Laurie’s transformation into an independent, aggressive individual is a refreshing change, but the most effective element is her decision to return to the roots of Myers’ evil. In fact, beginning with the second picture in the series, the filmmakers started to provide the killer with different background stories, thus giving him a motive. Evil as a myth, as a metaphysical concept, has no interest in the how and what. Debra Hill, who co-wrote the script for the 1978 “Halloween” with Carpenter, explained to the Guardian that the inspiration for the character came from an ancient Celtic festival, Samhain, still celebrated in today’s Ireland, which, with a few adjustments, was adopted by Western Christendom during the Middle Ages as All Hallows Eve, later known as Halloween. “We went back to the old idea of Samhain, that Halloween was the night when all the souls are let out to wreak havoc on the living, then came up with the story about the most evil kid who ever lived,” Hill explained in 2002.
The return to superhuman evil of the Hill-Carpenter variety is accompanied this time by jabs at the sequels, which weren’t able to resist the temptation to infuse the murderer with content. Thus, during his institutionalization he met with 50 psychiatrists who tried unsuccessfully to fathom him. Even more ludicrous are two reporters who create a podcast about true crime and are dying to obtain an interview with the murderer, who hasn’t spoken since the age of six. As journalists seeking the truth, they are looking for a rational explanation for the phenomenon. Maybe mom didn’t hug him enough? Or possibly she hugged him too much? They want answers, because knowledge is supposed to be power. But one scene showing Michael in the lavatory – which generates shudders in the good sense of the word – shows the journalists which power is superior and how evil doesn’t need a “why.”

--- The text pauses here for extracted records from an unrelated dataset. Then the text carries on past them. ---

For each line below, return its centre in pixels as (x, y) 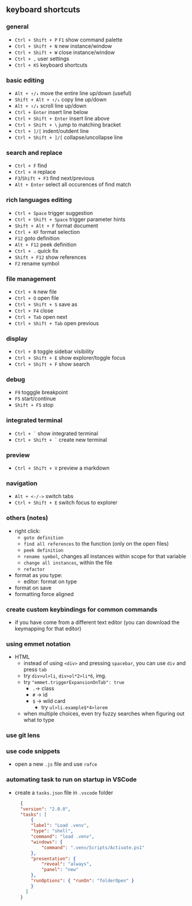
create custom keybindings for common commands (82, 609)
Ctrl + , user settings (42, 58)
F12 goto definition (37, 238)
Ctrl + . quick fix (37, 251)
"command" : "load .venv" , (62, 837)
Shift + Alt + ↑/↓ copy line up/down (61, 99)
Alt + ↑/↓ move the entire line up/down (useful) (73, 93)
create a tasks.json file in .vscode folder (64, 793)
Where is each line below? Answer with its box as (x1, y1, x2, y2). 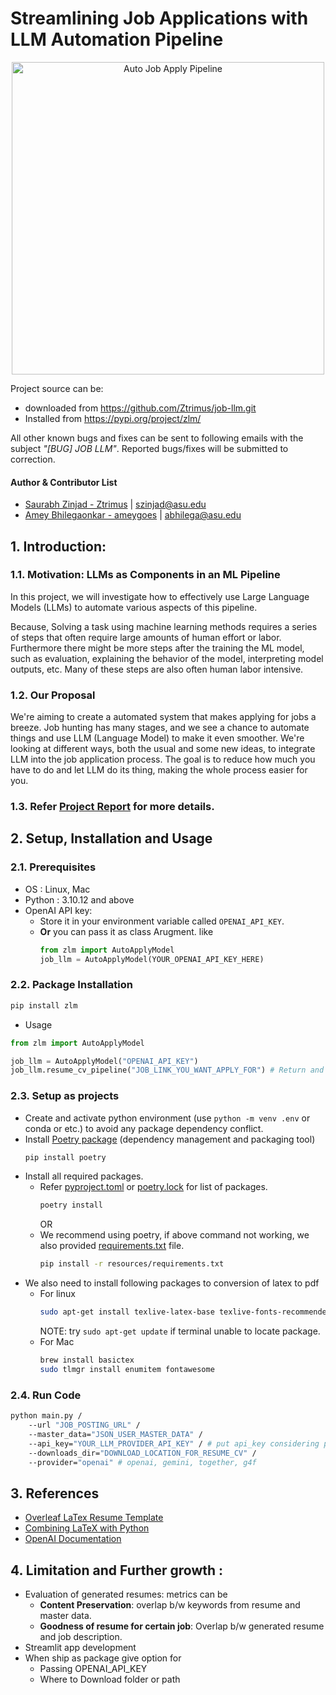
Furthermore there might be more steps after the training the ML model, (10, 642, 305, 654)
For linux (39, 1288, 76, 1300)
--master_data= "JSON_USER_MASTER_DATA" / (28, 1429, 203, 1439)
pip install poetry (24, 1152, 107, 1162)
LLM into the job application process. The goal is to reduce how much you (10, 753, 316, 766)
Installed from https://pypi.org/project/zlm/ (24, 412, 202, 424)
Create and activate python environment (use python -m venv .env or (24, 1112, 311, 1124)
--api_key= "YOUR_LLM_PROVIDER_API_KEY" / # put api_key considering (28, 1438, 320, 1449)
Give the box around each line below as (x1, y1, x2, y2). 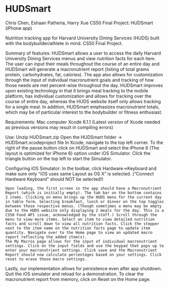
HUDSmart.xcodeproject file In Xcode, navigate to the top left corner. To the (5, 139, 163, 146)
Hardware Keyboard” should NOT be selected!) (5, 176, 104, 182)
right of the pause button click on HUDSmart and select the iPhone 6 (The (5, 145, 159, 151)
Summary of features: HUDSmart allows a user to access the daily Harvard (5, 50, 161, 56)
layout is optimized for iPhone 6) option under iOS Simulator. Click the (5, 150, 151, 156)
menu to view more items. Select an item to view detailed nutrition (5, 217, 155, 222)
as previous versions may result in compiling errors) (5, 124, 114, 130)
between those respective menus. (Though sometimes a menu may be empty (5, 203, 162, 209)
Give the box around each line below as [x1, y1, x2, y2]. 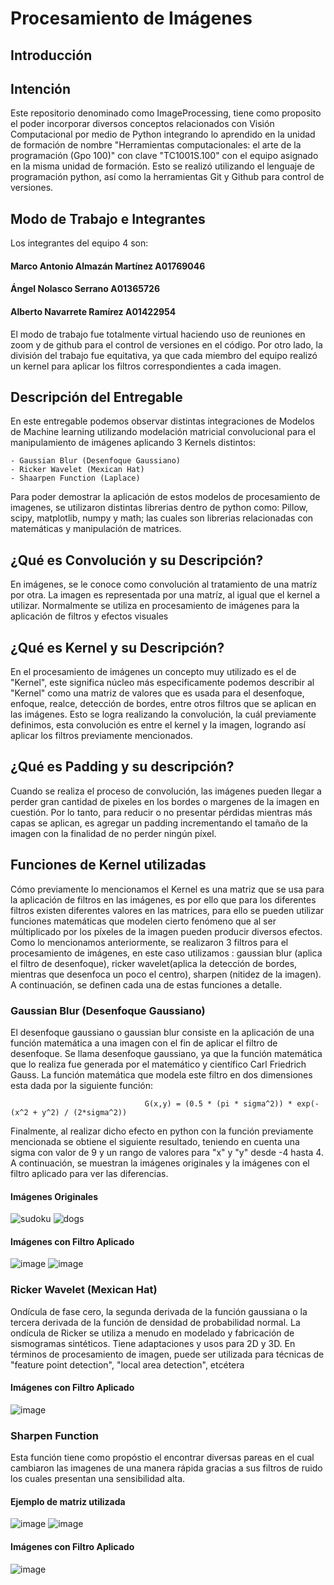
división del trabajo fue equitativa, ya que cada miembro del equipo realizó [10, 349, 318, 361]
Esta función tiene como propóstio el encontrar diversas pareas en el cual [10, 1452, 315, 1464]
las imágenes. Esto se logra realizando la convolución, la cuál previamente [10, 708, 317, 721]
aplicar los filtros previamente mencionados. [10, 730, 193, 742]
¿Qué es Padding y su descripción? [10, 758, 235, 776]
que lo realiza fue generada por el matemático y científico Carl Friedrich [10, 1058, 307, 1070]
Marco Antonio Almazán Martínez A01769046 [10, 260, 206, 272]
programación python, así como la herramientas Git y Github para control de [10, 171, 325, 183]
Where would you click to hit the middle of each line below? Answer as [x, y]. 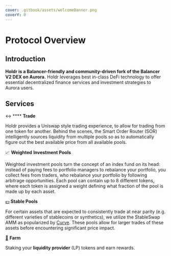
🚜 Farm [13, 238]
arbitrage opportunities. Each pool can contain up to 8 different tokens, [80, 181]
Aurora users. [20, 88]
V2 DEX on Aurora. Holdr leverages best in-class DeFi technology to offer [83, 77]
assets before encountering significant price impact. [60, 228]
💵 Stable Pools [22, 201]
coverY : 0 [16, 15]
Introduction [26, 59]
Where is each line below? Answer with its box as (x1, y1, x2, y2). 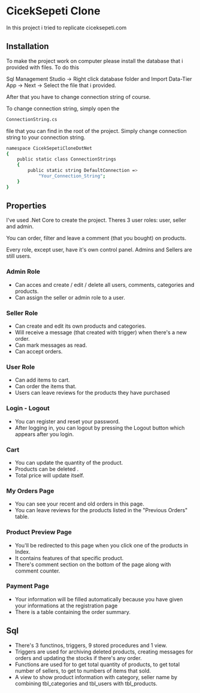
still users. (6, 253, 32, 260)
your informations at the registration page (14, 602, 118, 609)
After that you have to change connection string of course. (6, 93, 151, 100)
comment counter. (14, 567, 60, 574)
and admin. (6, 223, 34, 230)
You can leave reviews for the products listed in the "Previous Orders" (14, 507, 188, 514)
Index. (14, 548, 31, 555)
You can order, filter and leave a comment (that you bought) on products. (6, 235, 187, 242)
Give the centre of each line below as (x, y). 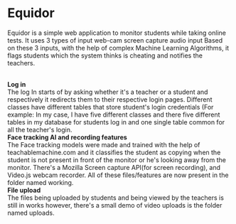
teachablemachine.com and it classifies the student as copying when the (114, 152)
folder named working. (41, 182)
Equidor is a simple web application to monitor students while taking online (117, 33)
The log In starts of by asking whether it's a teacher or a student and (108, 92)
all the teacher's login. (40, 129)
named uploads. (31, 213)
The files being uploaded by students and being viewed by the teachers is (116, 198)
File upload (24, 190)
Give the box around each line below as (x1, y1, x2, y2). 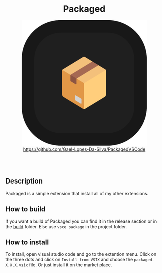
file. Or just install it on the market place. (29, 262, 112, 268)
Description (5, 177, 43, 186)
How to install (5, 238, 49, 246)
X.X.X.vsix (5, 263, 28, 268)
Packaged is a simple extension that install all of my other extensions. (5, 190, 149, 196)
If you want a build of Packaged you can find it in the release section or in (5, 218, 157, 224)
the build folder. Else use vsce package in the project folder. (5, 223, 127, 229)
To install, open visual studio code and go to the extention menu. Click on (5, 251, 157, 257)
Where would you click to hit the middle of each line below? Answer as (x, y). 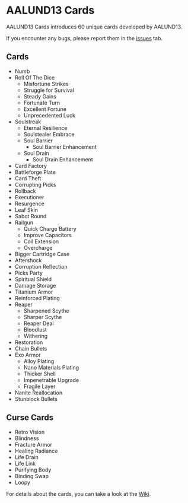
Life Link (25, 463)
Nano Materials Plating (51, 367)
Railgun (24, 222)
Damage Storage (35, 285)
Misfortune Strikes (46, 84)
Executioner (29, 197)
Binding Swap (32, 476)
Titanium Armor (34, 292)
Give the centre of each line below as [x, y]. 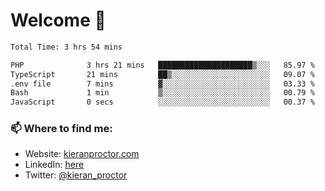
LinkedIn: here [54, 165]
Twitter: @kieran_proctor [76, 175]
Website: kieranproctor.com [82, 154]
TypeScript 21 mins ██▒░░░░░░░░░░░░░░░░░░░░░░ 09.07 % [162, 74]
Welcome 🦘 [58, 20]
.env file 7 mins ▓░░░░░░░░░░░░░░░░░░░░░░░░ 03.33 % [162, 84]
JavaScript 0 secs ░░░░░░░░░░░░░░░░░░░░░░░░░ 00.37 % [162, 102]
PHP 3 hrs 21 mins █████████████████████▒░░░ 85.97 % [162, 65]
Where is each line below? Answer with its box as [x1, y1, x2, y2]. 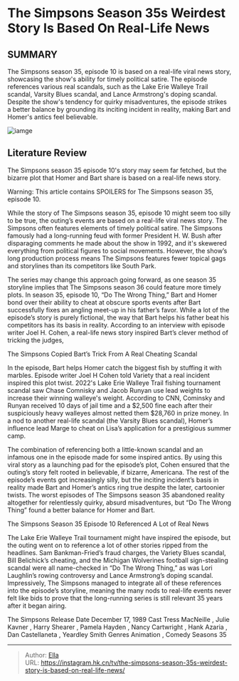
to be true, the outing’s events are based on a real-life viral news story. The [7, 216, 228, 225]
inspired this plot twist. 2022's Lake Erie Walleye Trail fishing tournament [7, 379, 221, 387]
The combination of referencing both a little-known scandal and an [7, 445, 203, 453]
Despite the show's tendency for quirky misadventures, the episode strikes [7, 97, 228, 106]
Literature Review [7, 147, 87, 159]
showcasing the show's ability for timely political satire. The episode [7, 75, 208, 83]
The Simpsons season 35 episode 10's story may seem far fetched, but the [7, 166, 228, 174]
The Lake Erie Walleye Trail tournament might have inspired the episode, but [7, 533, 231, 542]

It’s true that much of the new “Halloween” generates the feeling that the film wasn’t necessary and that we can just as well go back to the original picture. However, it picks up momentum toward the end and concludes with an independent statement in the realm of horror. Laurie is no longer the screaming teenager, the “last girl,” but a grandmother whom it’s best not to mess with. Her granddaughter is a babysitter, yes, but not a victim just waiting to be stabbed. The mythology of Michael Myers gets an update and an adjustment to the twenty-first century, but the movie succeeds in being a simple and carefully crafted homage, brimming with reverence and doing its job by making viewers jump out of their seats. But at a time when the world has changed dramatically and no longer shudders easily, horror fans who don’t feel nostalgia for the characters are liable to be disappointed by this return to the roots.